▶ What you have to do
Retype the records below word for word and omit any image.

[Stored data entries]
╔══
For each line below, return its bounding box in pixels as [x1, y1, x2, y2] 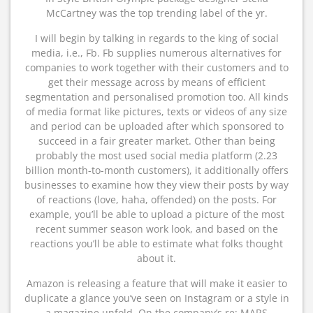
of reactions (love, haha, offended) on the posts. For [36, 193, 277, 206]
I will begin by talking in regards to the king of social [34, 31, 279, 45]
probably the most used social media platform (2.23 [36, 149, 277, 162]
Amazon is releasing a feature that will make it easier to [26, 277, 287, 290]
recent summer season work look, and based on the [35, 222, 278, 235]
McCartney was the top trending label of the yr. [45, 6, 268, 20]
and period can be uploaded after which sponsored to [29, 119, 284, 133]
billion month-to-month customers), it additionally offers [24, 163, 289, 177]
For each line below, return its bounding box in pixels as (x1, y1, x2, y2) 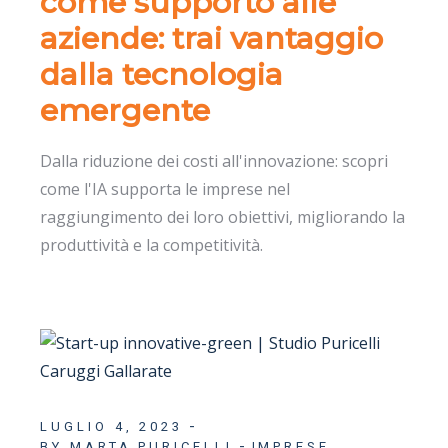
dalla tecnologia (40, 55, 284, 93)
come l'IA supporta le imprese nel (40, 177, 291, 200)
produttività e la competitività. (40, 233, 264, 256)
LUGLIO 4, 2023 (40, 418, 183, 434)
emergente (40, 91, 211, 129)
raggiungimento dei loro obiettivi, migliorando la (40, 205, 406, 228)
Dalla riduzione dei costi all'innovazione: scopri (40, 149, 389, 172)
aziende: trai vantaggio (40, 19, 384, 57)
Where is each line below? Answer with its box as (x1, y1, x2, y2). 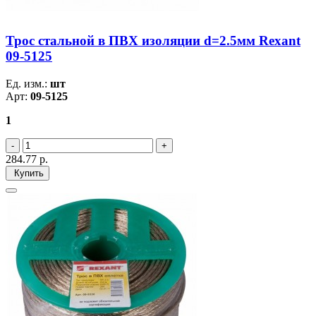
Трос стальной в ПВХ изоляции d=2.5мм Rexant (6, 32, 300, 48)
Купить (11, 167, 44, 178)
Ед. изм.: (6, 77, 50, 90)
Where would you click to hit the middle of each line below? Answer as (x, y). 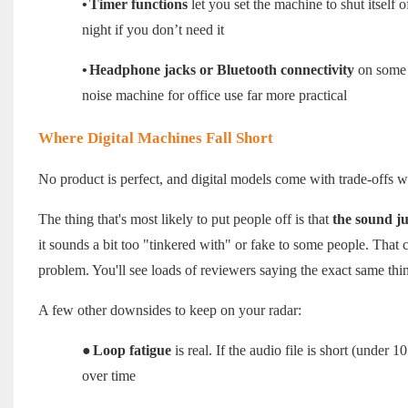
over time (108, 376)
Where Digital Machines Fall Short (155, 138)
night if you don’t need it (153, 30)
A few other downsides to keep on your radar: (169, 311)
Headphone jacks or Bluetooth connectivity (221, 70)
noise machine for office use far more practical (214, 96)
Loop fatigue (132, 351)
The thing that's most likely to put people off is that (185, 219)
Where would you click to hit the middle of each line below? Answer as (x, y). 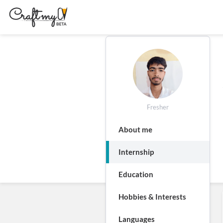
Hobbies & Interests (152, 197)
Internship (136, 152)
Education (136, 174)
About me (135, 129)
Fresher (158, 107)
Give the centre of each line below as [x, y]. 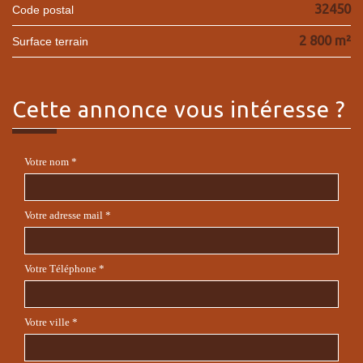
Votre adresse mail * [68, 215]
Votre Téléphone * [64, 268]
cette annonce [100, 109]
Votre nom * [51, 161]
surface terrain [54, 41]
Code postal [47, 9]
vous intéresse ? [260, 109]
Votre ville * [51, 322]
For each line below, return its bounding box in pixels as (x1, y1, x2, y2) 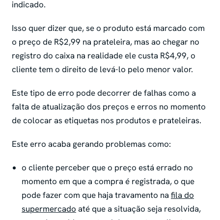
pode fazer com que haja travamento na (22, 189, 171, 200)
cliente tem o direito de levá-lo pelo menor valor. (12, 63, 195, 75)
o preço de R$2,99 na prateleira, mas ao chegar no (12, 36, 199, 47)
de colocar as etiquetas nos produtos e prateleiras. (12, 114, 201, 126)
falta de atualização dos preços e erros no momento (12, 101, 206, 112)
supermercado (22, 203, 76, 214)
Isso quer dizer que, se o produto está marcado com (12, 22, 205, 33)
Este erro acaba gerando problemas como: (12, 138, 173, 149)
╚══
▶ Response to this task
For each line below, return its bounding box in pixels as [x1, y1, x2, y2] 
of reactions (love, haha, offended) on the posts. For [36, 193, 277, 206]
I will begin by talking in regards to the king of social [34, 31, 279, 45]
probably the most used social media platform (2.23 [36, 149, 277, 162]
Amazon is releasing a feature that will make it easier to [26, 277, 287, 290]
recent summer season work look, and based on the [35, 222, 278, 235]
McCartney was the top trending label of the yr. [45, 6, 268, 20]
and period can be uploaded after which sponsored to [29, 119, 284, 133]
billion month-to-month customers), it additionally offers [24, 163, 289, 177]
For each line below, return its bounding box in pixels as (x1, y1, x2, y2) 
dalla tecnologia (40, 55, 284, 93)
come l'IA supporta le imprese nel (40, 177, 291, 200)
produttività e la competitività. (40, 233, 264, 256)
LUGLIO 4, 2023 (40, 418, 183, 434)
emergente (40, 91, 211, 129)
raggiungimento dei loro obiettivi, migliorando la (40, 205, 406, 228)
Dalla riduzione dei costi all'innovazione: scopri (40, 149, 389, 172)
aziende: trai vantaggio (40, 19, 384, 57)
Where is each line below? Answer with its box as (x1, y1, x2, y2). 
Трос стальной в ПВХ изоляции d=2.5мм Rexant (6, 32, 300, 48)
Купить (11, 167, 44, 178)
Ед. изм.: (6, 77, 50, 90)
Where would you click to hit the middle of each line below? Answer as (x, y). 
over time (108, 376)
Where Digital Machines Fall Short (155, 138)
night if you don’t need it (153, 30)
A few other downsides to keep on your radar: (169, 311)
Headphone jacks or Bluetooth connectivity (221, 70)
noise machine for office use far more practical (214, 96)
Loop fatigue (132, 351)
The thing that's most likely to put people off is that (185, 219)
Where would you click to hit the middle of each line below? Answer as (x, y). 
Hobbies & Interests (152, 197)
Internship (136, 152)
Education (136, 174)
About me (135, 129)
Fresher (158, 107)
Give the centre of each line below as [x, y]. 
Votre adresse mail * [68, 215]
Votre Téléphone * [64, 268]
cette annonce [100, 109]
Votre nom * [51, 161]
surface terrain [54, 41]
Code postal [47, 9]
vous intéresse ? [260, 109]
Votre ville * [51, 322]
For each line below, return its bounding box in pixels as (x1, y1, x2, y2) 
pode fazer com que haja travamento na (22, 189, 171, 200)
cliente tem o direito de levá-lo pelo menor valor. (12, 63, 195, 75)
o preço de R$2,99 na prateleira, mas ao chegar no (12, 36, 199, 47)
de colocar as etiquetas nos produtos e prateleiras. (12, 114, 201, 126)
falta de atualização dos preços e erros no momento (12, 101, 206, 112)
supermercado (22, 203, 76, 214)
Isso quer dizer que, se o produto está marcado com (12, 22, 205, 33)
Este erro acaba gerando problemas como: (12, 138, 173, 149)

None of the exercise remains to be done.